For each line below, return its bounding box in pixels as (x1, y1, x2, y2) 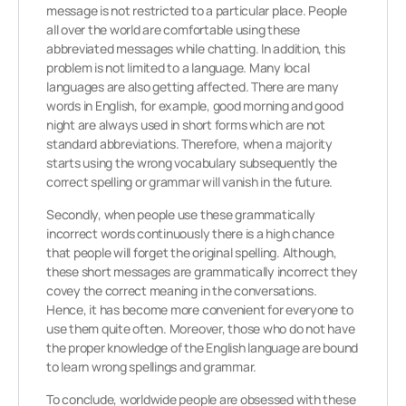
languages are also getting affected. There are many (46, 78, 339, 95)
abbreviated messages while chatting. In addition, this (46, 40, 346, 57)
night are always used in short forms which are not (46, 116, 325, 133)
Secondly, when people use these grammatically (46, 206, 316, 223)
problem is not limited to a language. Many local (46, 59, 310, 76)
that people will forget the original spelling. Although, (46, 244, 337, 261)
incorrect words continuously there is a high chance (46, 225, 334, 242)
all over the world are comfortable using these (46, 21, 300, 38)
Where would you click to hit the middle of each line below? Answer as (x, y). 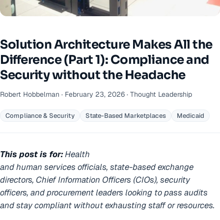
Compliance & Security (40, 116)
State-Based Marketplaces (125, 116)
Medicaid (190, 116)
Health (76, 154)
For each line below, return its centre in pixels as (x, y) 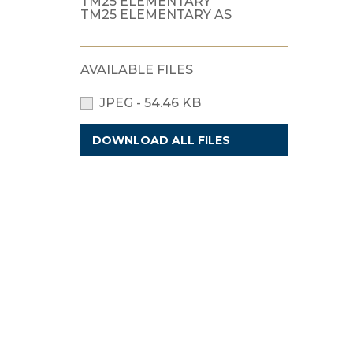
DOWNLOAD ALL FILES (162, 140)
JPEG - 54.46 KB (150, 103)
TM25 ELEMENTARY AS (156, 15)
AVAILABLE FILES (137, 69)
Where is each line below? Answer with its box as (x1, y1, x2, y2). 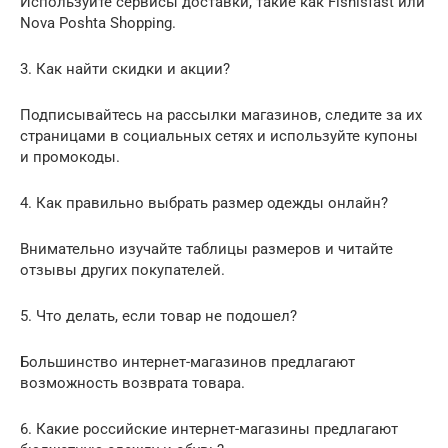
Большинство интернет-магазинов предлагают (20, 353, 355, 372)
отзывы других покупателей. (20, 261, 225, 280)
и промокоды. (20, 148, 120, 167)
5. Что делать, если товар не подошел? (20, 307, 297, 326)
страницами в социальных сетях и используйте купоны (20, 127, 418, 146)
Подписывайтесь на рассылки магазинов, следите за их (20, 106, 422, 125)
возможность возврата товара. (20, 374, 245, 393)
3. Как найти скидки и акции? (20, 60, 230, 79)
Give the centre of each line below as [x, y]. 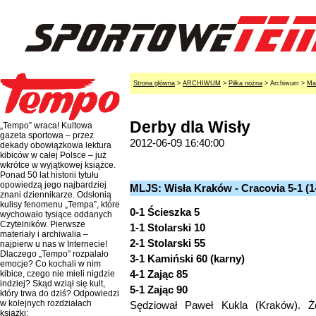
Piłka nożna [245, 83]
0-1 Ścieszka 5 [165, 212]
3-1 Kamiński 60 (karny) [187, 259]
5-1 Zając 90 [159, 290]
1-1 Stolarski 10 [168, 227]
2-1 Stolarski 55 [168, 243]
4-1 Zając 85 [159, 274]
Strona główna [154, 83]
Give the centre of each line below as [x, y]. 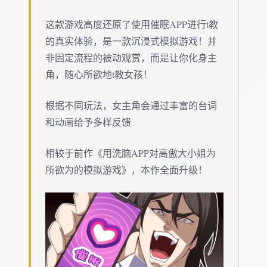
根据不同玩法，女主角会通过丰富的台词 [131, 105]
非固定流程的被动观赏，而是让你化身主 [131, 57]
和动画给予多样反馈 [88, 122]
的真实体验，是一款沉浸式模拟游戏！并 [131, 41]
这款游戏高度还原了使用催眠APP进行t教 [132, 24]
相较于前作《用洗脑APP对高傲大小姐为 [131, 153]
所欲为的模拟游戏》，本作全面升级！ [126, 169]
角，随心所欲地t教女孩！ [99, 74]
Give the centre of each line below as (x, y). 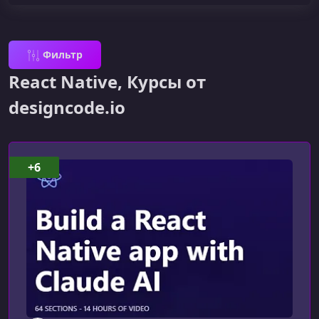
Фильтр (62, 54)
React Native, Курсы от (107, 82)
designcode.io (67, 107)
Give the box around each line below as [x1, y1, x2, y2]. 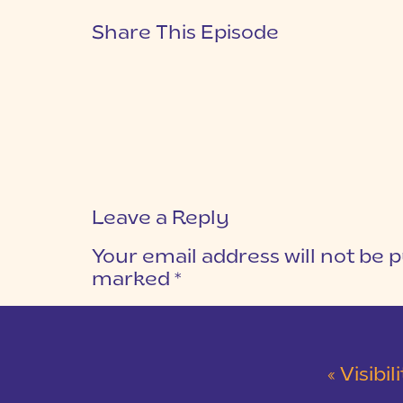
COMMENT [92, 309, 164, 319]
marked [92, 271, 175, 290]
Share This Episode [92, 24, 279, 43]
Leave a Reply [92, 210, 229, 228]
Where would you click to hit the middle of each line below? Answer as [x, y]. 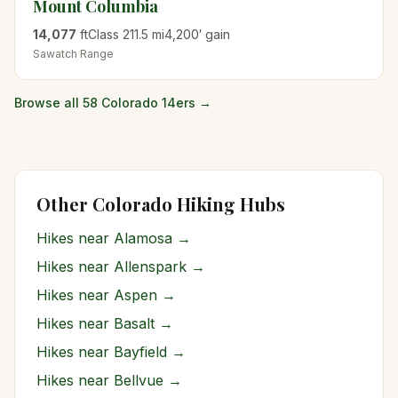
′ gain [215, 34]
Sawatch [55, 54]
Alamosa [143, 238]
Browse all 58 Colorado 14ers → [113, 103]
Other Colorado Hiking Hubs [161, 204]
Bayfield [140, 352]
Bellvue [139, 380]
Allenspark [150, 267]
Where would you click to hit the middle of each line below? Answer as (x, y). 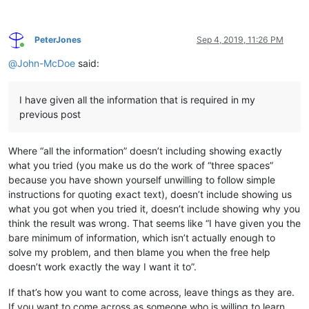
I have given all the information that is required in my (137, 100)
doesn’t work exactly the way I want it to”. (102, 267)
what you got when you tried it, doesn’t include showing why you (154, 209)
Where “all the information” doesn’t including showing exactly (145, 151)
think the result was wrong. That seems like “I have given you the (154, 223)
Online (34, 50)
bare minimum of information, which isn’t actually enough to (142, 238)
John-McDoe (46, 63)
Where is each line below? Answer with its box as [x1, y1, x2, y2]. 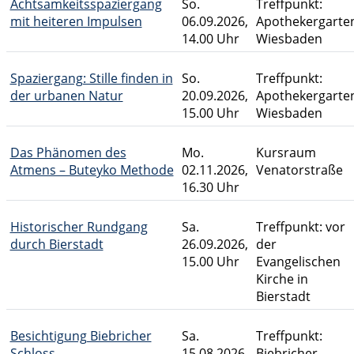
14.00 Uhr [181, 30, 239, 47]
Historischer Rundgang [9, 218, 148, 235]
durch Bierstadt [9, 235, 104, 253]
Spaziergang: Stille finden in [9, 70, 173, 87]
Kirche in [255, 270, 308, 288]
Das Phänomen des [9, 144, 126, 161]
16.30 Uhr [181, 179, 239, 196]
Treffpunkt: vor [255, 218, 345, 235]
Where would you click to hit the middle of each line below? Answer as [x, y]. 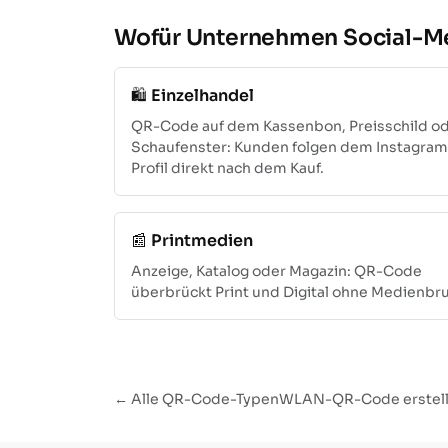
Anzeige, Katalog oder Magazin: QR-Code [276, 270]
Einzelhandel [202, 95]
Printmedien [202, 240]
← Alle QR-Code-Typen [196, 398]
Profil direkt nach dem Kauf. [227, 167]
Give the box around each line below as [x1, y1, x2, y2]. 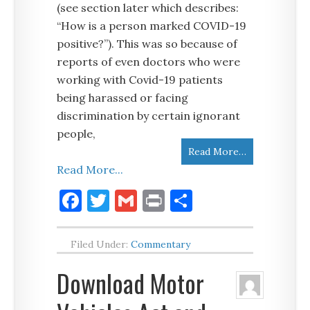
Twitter [109, 186, 190, 215]
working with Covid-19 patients [57, 73, 224, 86]
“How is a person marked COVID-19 [57, 19, 247, 33]
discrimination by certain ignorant [57, 109, 241, 122]
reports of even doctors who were [57, 55, 241, 69]
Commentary [131, 238, 191, 250]
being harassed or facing [57, 91, 189, 104]
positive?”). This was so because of [57, 37, 238, 51]
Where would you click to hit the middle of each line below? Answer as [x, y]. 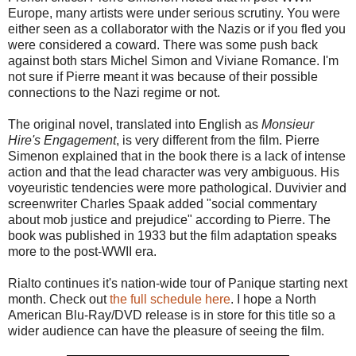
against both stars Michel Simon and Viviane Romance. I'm [173, 60]
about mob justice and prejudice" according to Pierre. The [169, 219]
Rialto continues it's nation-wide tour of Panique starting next [178, 283]
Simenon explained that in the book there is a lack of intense [177, 156]
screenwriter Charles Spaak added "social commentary [163, 203]
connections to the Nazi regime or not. [114, 92]
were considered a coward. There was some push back [163, 44]
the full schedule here [168, 299]
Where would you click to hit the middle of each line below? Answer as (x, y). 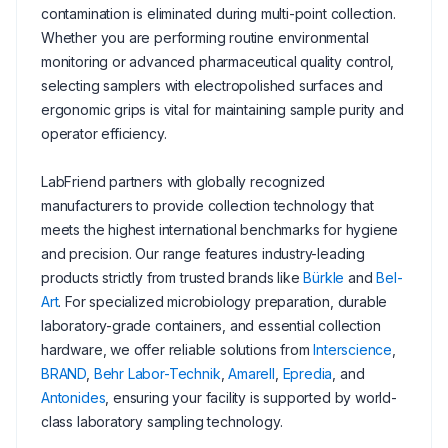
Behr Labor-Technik (157, 373)
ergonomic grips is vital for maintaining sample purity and (222, 109)
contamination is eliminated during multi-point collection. (218, 13)
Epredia (307, 373)
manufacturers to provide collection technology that (207, 205)
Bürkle (324, 277)
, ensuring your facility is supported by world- (251, 397)
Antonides (73, 397)
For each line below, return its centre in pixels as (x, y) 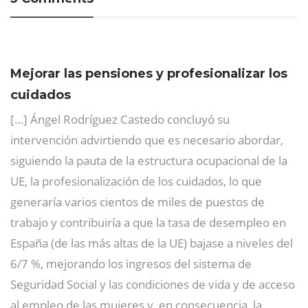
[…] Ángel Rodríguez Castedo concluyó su (120, 119)
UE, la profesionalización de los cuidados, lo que (136, 181)
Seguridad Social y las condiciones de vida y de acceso (153, 284)
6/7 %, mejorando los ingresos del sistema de (131, 263)
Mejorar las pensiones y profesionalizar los (149, 73)
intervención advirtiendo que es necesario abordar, (147, 140)
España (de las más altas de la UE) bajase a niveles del (152, 243)
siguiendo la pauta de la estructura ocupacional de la (149, 160)
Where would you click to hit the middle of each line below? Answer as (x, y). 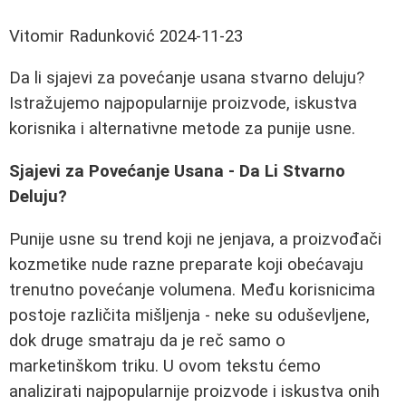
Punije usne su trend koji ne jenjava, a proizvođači (195, 239)
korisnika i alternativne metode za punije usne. (182, 129)
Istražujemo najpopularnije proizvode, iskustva (183, 104)
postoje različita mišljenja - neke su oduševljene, (189, 315)
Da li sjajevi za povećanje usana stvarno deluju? (187, 78)
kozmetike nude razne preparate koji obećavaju (186, 264)
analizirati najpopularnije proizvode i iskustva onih (194, 391)
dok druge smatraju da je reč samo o (147, 340)
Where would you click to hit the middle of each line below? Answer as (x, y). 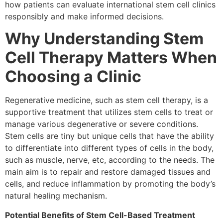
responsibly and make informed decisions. (84, 16)
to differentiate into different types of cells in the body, (109, 148)
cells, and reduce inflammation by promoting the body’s (110, 184)
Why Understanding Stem (104, 39)
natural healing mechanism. (56, 196)
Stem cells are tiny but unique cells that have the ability (110, 136)
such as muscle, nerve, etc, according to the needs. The (110, 160)
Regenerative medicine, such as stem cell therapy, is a (107, 100)
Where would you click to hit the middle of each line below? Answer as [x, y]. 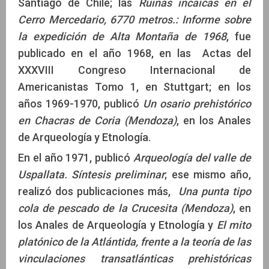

Task objective:
Every record should be duplicated exactly, though any picture in it must be left out.

Result:
For each line below, return its bounding box in pixels as (x1, y1, x2, y2) 
languages are also getting affected. There are many (46, 78, 339, 95)
abbreviated messages while chatting. In addition, this (46, 40, 346, 57)
night are always used in short forms which are not (46, 116, 325, 133)
Secondly, when people use these grammatically (46, 206, 316, 223)
problem is not limited to a language. Many local (46, 59, 310, 76)
that people will forget the original spelling. Although, (46, 244, 337, 261)
incorrect words continuously there is a high chance (46, 225, 334, 242)
all over the world are comfortable using these (46, 21, 300, 38)
Where would you click to hit the middle of each line below? Answer as (x, y). 
Compliance & Security (40, 116)
State-Based Marketplaces (125, 116)
Medicaid (190, 116)
Health (76, 154)
For each line below, return its centre in pixels as (x, y) 
DOWNLOAD ALL FILES (162, 140)
JPEG - 54.46 KB (150, 103)
TM25 ELEMENTARY AS (156, 15)
AVAILABLE FILES (137, 69)
Where is each line below? Answer with its box as (x1, y1, x2, y2). 
Большинство интернет-магазинов предлагают (20, 353, 355, 372)
отзывы других покупателей. (20, 261, 225, 280)
и промокоды. (20, 148, 120, 167)
5. Что делать, если товар не подошел? (20, 307, 297, 326)
страницами в социальных сетях и используйте купоны (20, 127, 418, 146)
Подписывайтесь на рассылки магазинов, следите за их (20, 106, 422, 125)
возможность возврата товара. (20, 374, 245, 393)
3. Как найти скидки и акции? (20, 60, 230, 79)
Give the centre of each line below as [x, y]. 
Piłka nożna [245, 83]
0-1 Ścieszka 5 [165, 212]
3-1 Kamiński 60 (karny) [187, 259]
5-1 Zając 90 [159, 290]
1-1 Stolarski 10 [168, 227]
2-1 Stolarski 55 [168, 243]
4-1 Zając 85 [159, 274]
Strona główna [154, 83]
Give the centre of each line below as [x, y]. 
根据不同玩法，女主角会通过丰富的台词 [131, 105]
非固定流程的被动观赏，而是让你化身主 [131, 57]
和动画给予多样反馈 [88, 122]
的真实体验，是一款沉浸式模拟游戏！并 [131, 41]
这款游戏高度还原了使用催眠APP进行t教 [132, 24]
相较于前作《用洗脑APP对高傲大小姐为 [131, 153]
所欲为的模拟游戏》，本作全面升级！ [126, 169]
角，随心所欲地t教女孩！ [99, 74]
Give the centre of each line below as (x, y). 
Фильтр (62, 54)
React Native, Курсы от (107, 82)
designcode.io (67, 107)
Give the box around each line below as [x1, y1, x2, y2]. 
COMMENT [92, 309, 164, 319]
marked [92, 271, 175, 290]
Share This Episode [92, 24, 279, 43]
Leave a Reply [92, 210, 229, 228]
Where would you click to hit the middle of each line below? Answer as [x, y]. 
′ gain [215, 34]
Sawatch [55, 54]
Alamosa [143, 238]
Browse all 58 Colorado 14ers → [113, 103]
Other Colorado Hiking Hubs [161, 204]
Bayfield [140, 352]
Bellvue [139, 380]
Allenspark [150, 267]
Where would you click to hit the middle of each line below? Answer as (x, y). 
I have given all the information that is required in my (137, 100)
doesn’t work exactly the way I want it to”. (102, 267)
what you got when you tried it, doesn’t include showing why you (154, 209)
Where “all the information” doesn’t including showing exactly (145, 151)
think the result was wrong. That seems like “I have given you the (154, 223)
Online (34, 50)
bare minimum of information, which isn’t actually enough to (142, 238)
John-McDoe (46, 63)
Where is each line below? Answer with its box as [x1, y1, x2, y2]. 
14.00 Uhr [181, 30, 239, 47]
Historischer Rundgang [9, 218, 148, 235]
durch Bierstadt [9, 235, 104, 253]
Spaziergang: Stille finden in [9, 70, 173, 87]
Kirche in [255, 270, 308, 288]
Das Phänomen des [9, 144, 126, 161]
16.30 Uhr [181, 179, 239, 196]
Treffpunkt: vor [255, 218, 345, 235]
Where would you click to hit the middle of each line below? Answer as [x, y]. 
Anzeige, Katalog oder Magazin: QR-Code [276, 270]
Einzelhandel [202, 95]
Printmedien [202, 240]
← Alle QR-Code-Typen [196, 398]
Profil direkt nach dem Kauf. [227, 167]
Give the box around each line below as [x1, y1, x2, y2]. 
Twitter [109, 186, 190, 215]
working with Covid-19 patients [57, 73, 224, 86]
“How is a person marked COVID-19 [57, 19, 247, 33]
discrimination by certain ignorant [57, 109, 241, 122]
reports of even doctors who were [57, 55, 241, 69]
Commentary [131, 238, 191, 250]
being harassed or facing [57, 91, 189, 104]
positive?”). This was so because of [57, 37, 238, 51]
Where would you click to hit the middle of each line below? Answer as [x, y]. 
against both stars Michel Simon and Viviane Romance. I'm [173, 60]
about mob justice and prejudice" according to Pierre. The [169, 219]
Rialto continues it's nation-wide tour of Panique starting next [178, 283]
Simenon explained that in the book there is a lack of intense [177, 156]
screenwriter Charles Spaak added "social commentary [163, 203]
connections to the Nazi regime or not. [114, 92]
were considered a coward. There was some push back [163, 44]
the full schedule here [168, 299]
Where would you click to hit the middle of each line below? Answer as (x, y). 
Behr Labor-Technik (157, 373)
ergonomic grips is vital for maintaining sample purity and (222, 109)
contamination is eliminated during multi-point collection. (218, 13)
Epredia (307, 373)
manufacturers to provide collection technology that (207, 205)
Bürkle (324, 277)
, ensuring your facility is supported by world- (251, 397)
Antonides (73, 397)
For each line below, return its centre in pixels as (x, y) 
[…] Ángel Rodríguez Castedo concluyó su (120, 119)
UE, la profesionalización de los cuidados, lo que (136, 181)
Seguridad Social y las condiciones de vida y de acceso (153, 284)
6/7 %, mejorando los ingresos del sistema de (131, 263)
Mejorar las pensiones y profesionalizar los (149, 73)
intervención advirtiendo que es necesario abordar, (147, 140)
España (de las más altas de la UE) bajase a niveles del (152, 243)
siguiendo la pauta de la estructura ocupacional de la (149, 160)
Where would you click to hit the middle of each line below? Answer as (x, y). 
Punije usne su trend koji ne jenjava, a proizvođači (195, 239)
korisnika i alternativne metode za punije usne. (182, 129)
Istražujemo najpopularnije proizvode, iskustva (183, 104)
postoje različita mišljenja - neke su oduševljene, (189, 315)
Da li sjajevi za povećanje usana stvarno deluju? (187, 78)
kozmetike nude razne preparate koji obećavaju (186, 264)
analizirati najpopularnije proizvode i iskustva onih (194, 391)
dok druge smatraju da je reč samo o (147, 340)
Where would you click to hit the middle of each line below? Answer as (x, y). 
responsibly and make informed decisions. (84, 16)
to differentiate into different types of cells in the body, (109, 148)
cells, and reduce inflammation by promoting the body’s (110, 184)
Why Understanding Stem (104, 39)
natural healing mechanism. (56, 196)
Stem cells are tiny but unique cells that have the ability (110, 136)
such as muscle, nerve, etc, according to the needs. The (110, 160)
Regenerative medicine, such as stem cell therapy, is a (107, 100)
Where would you click to hit the middle of each line below? Answer as [x, y]. 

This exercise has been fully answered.